I finally set out for the trip mid-July with my more experienced outdoorsman partner, Cody Cottier.

The section is over 70 miles. It took us both around 80 miles because, as one hiker put it, we took a lot of side quests. The toughest quest of them all being a scramble up Mt. Daniel.

Cottier is probably the reason I kept going when the climb started to spook me.

The day of scramble, July 21, began with a brisk three miles from Deep Lake to Peggie’s Pond. We set up camp, hung our food bag and emptied most items from our packs before heading out.

secondary pic

Cody Cottier stands on the eastern peak of Mt. Daniel as clouds drift in and out of nearby mountains, July 21. The hike from Peggie's Pond to the summit is roughly two miles, with about 2,500 feet of elevation gain.

I decided the most important gear to bring included warm clothes, an ice axe, water and a half dozen rolls of black and white film for my Nikon F100. Shooting on film was an artistic choice.

Weather just above the pond stayed windy and felt colder than other stops along the PCT. I put my rain jacket on while looking up at our two-mile climb ahead.

Cottier and I hit a fork in the trail and took the wrong way at the base of the mountain. The turn led to a route with more unstable rock than I prepared for.

Cottier quickly found the main ridgeline trail again after a little crawling around.

Steep drops could be seen on either side of the ridge about a third of the way up. The trail was somewhat level before the steeper scramble up to Mt. Daniel began.

The main concern was weather. Clouds seemed to be moving in, but views still looked clear enough to make it up and down before dangerous weather could set in.

The sketchiest part of the climb, for a scrambler-in-learning like myself, started halfway up. Rock was crumbly and required a lot of thought in each step and hand placement.

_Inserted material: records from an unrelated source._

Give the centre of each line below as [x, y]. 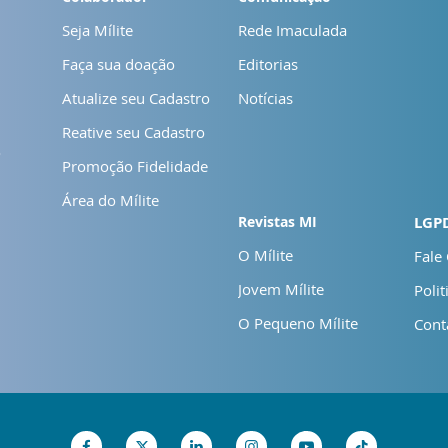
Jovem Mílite [281, 288]
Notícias [265, 97]
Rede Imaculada [292, 29]
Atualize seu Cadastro [136, 97]
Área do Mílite [110, 199]
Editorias [268, 63]
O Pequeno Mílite [298, 322]
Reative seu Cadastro [133, 131]
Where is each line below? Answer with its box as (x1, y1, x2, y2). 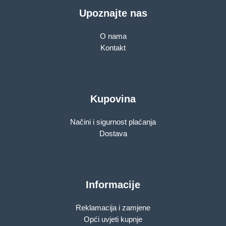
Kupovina (90, 93, 136, 104)
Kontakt (100, 43, 126, 52)
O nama (99, 32, 127, 40)
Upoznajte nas (79, 7, 147, 19)
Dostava (99, 129, 127, 138)
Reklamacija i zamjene (76, 203, 150, 212)
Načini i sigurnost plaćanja (70, 118, 156, 126)
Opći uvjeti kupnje (84, 215, 142, 223)
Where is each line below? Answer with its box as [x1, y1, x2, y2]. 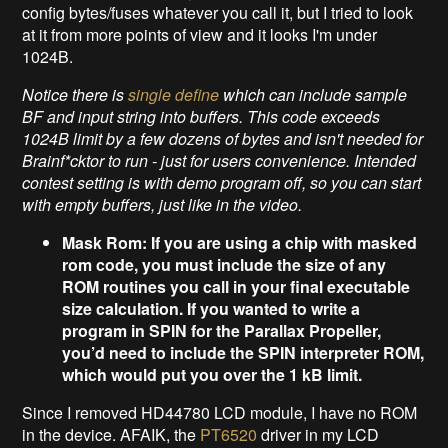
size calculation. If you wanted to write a [62, 296, 361, 320]
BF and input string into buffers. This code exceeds [22, 104, 381, 128]
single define [128, 82, 220, 106]
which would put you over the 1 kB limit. [62, 362, 363, 386]
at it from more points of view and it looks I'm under [22, 22, 378, 46]
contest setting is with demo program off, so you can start [22, 170, 422, 194]
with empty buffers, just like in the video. [22, 192, 303, 216]
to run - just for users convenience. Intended [104, 148, 417, 172]
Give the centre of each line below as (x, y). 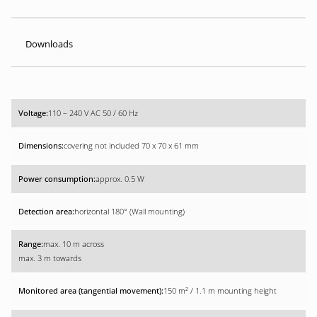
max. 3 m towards (50, 258)
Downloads (49, 44)
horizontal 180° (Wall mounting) (129, 211)
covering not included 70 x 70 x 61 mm (131, 146)
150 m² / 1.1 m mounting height (220, 291)
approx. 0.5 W (120, 179)
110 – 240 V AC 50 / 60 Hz (93, 113)
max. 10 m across (74, 244)
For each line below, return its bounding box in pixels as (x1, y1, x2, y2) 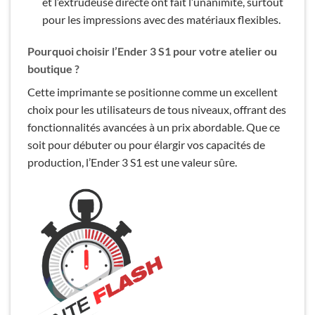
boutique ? (27, 62, 79, 76)
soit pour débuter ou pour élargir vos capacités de (27, 138, 265, 152)
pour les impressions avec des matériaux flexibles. (41, 12, 281, 26)
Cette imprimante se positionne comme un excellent (27, 85, 278, 99)
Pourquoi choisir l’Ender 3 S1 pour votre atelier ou (27, 44, 277, 58)
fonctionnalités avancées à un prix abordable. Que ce (27, 120, 280, 134)
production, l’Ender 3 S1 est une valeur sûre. (27, 155, 237, 169)
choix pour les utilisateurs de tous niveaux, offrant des (27, 103, 286, 117)
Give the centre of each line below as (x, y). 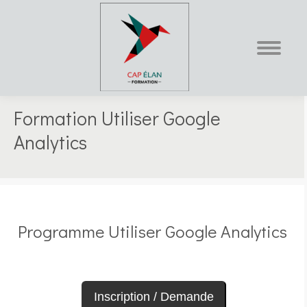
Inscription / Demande (154, 297)
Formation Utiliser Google (117, 118)
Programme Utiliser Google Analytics (152, 231)
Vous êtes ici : (183, 131)
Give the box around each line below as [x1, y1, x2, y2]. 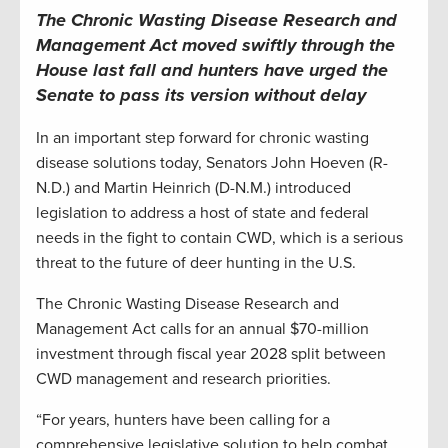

I had never climbed on terrain where small errors could lead to such serious injury. I got a bit nervous and I did not at first think I would be able to summit.

Terrifyingly steep views on either side accompanied us through the afternoon. The trail later turned into more of a light dusting among boulders and rock slabs.

It looked easier on the map.

I eventually made it to the east peak of Mountain Daniel after far more thoughtful and slow hiking than I anticipated.

another secondary pic

A ridgeline on Mt. Daniel casts a shadow over snowfields hugging the mountain, July 21. Scramblers commonly take a ridgetop route from left to right in order to reach the top.

The summit was level with clouds. I could see Cathedral Rock, a barely visible Mt. Stuart and various snowfields scattered across mountains.

Clouds blocked the view to the northwest, not that I’m complaining.

Heading back down is when I started to get comfortable on the mountain. Cottier joked that he loved downclimbing, which I think I subconsciously took to heart.

Taking the correct trail descending Mt. Daniel led to a much simpler and easy walk. We gently passed by a marmot who looked very scared to see us on our way back.

Wind kept up on our way down. The ominous weather never turned for the worst.

In classic fashion, we both took another wrong turn just before making it back to camp. The last wrong turn was a good 10-minute reminder that adventures often unfold in ways we don’t expect.